Это что, предупреждение?

— Спасибо, — ответил Феррис. — Очень приятно, но я могу сам присмотреть за собой.

— Как хочешь, дорогой. Я тебе верю. Даже после того, что случилось с моим человеком из Берлина, бедным Мустафой Карами. Я просто знаю, что в этом нет твоей вины. Но буду честным. Одна из причин, по которым я хотел, чтобы ты вернулся, — мое беспокойство насчет мистера Хофмана. Вот ему я не доверяю.

— Не спрашивайте меня ни о чем. Хофман никому не говорит, что он на самом деле замышляет, в том числе и мне.

— О, сомневаюсь, сомневаюсь. Ты его парень. Как вы это называете? «Любимчик», вот. Подозреваю, что тебе достаточно много известно о мистере Эдварде Хофмане и его планах. А я больше не хочу так обжигаться, понимаешь? Это меня и беспокоит. Я слышу шаги Эда. Его дыхание. Но не вижу его самого.
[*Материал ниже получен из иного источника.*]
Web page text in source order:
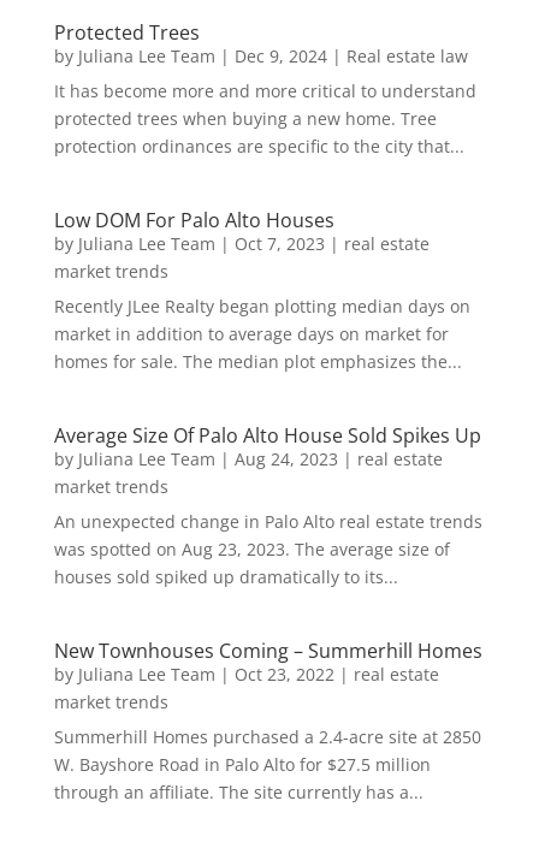
Protected Trees
by Juliana Lee Team | Dec 9, 2024| Real estate law
It has become more and more critical to understand
protected trees when buying a new home. Tree
protection ordinances are specific to the city that...
Low DOM For Palo Alto Houses
by Juliana Lee Team | Oct 7, 2023 | real estate
market trends
Recently JLee Realty began plotting median days on
market in addition to average days on market for
homes for sale. The median plot emphasizes the...
Average Size Of Palo Alto House Sold Spikes Up
by Juliana Lee Team | Aug 24, 2023 | real estate
market trends
An unexpected change in Palo Alto real estate trends
was spotted on Aug 23, 2023. The average size of
houses sold spiked up dramatically to its...
New Townhouses Coming – Summerhill Homes
by Juliana Lee Team | Oct 23, 2022| real estate
market trends
Summerhill Homes purchased a 2.4-acre site at 2850
W. Bayshore Road in Palo Alto for $27.5 million
through an affiliate. The site currently has a...
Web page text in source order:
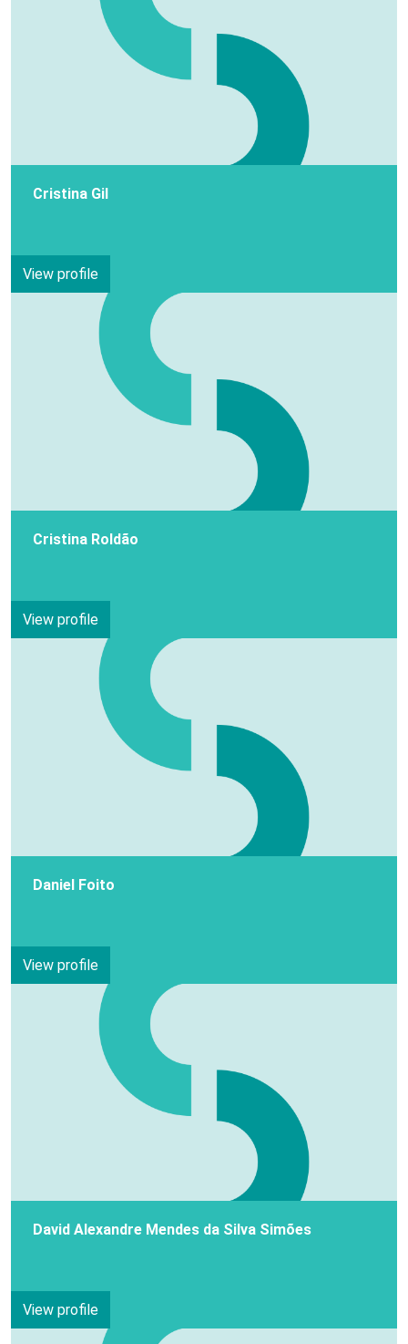
Cristina Gil
View profile
Cristina Roldão
View profile
Daniel Foito
View profile
David Alexandre Mendes da Silva Simões
View profile
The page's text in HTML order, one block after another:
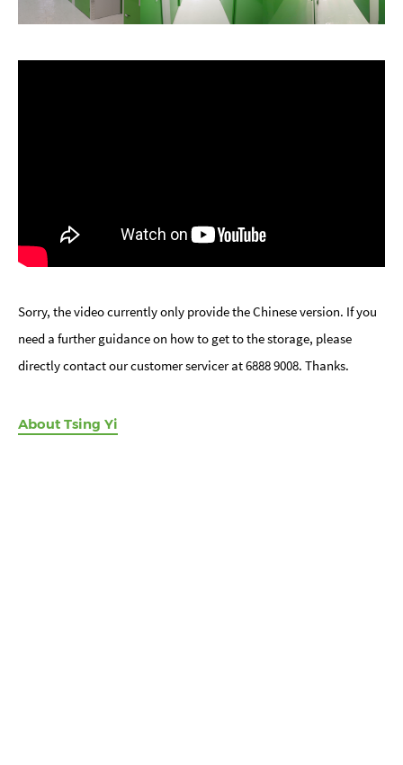
Sorry, the video currently only provide the Chinese version. If you
need a further guidance on how to get to the storage, please
directly contact our customer servicer at 6888 9008. Thanks.
About Tsing Yi

Боюсь, мне это начинает надоедать.

— Ничем не могу помочь, извините. Ничего не вижу, ничего не слышу. Вы знаете правила игры.

— Да-да, не беспокойся. Я не пытаюсь «вербовать» тебя. Я не столь груб, как твой предшественник, Фрэнсис Элдерсон, чтобы пытаться завербовать сотрудника дружественной разведслужбы. Пожалуйста, не пугайся. Мне просто надо кое-что понять. Мы не такие тупые, какими нас считает мистер Хофман. Честное слово. Не повторяй его ошибки.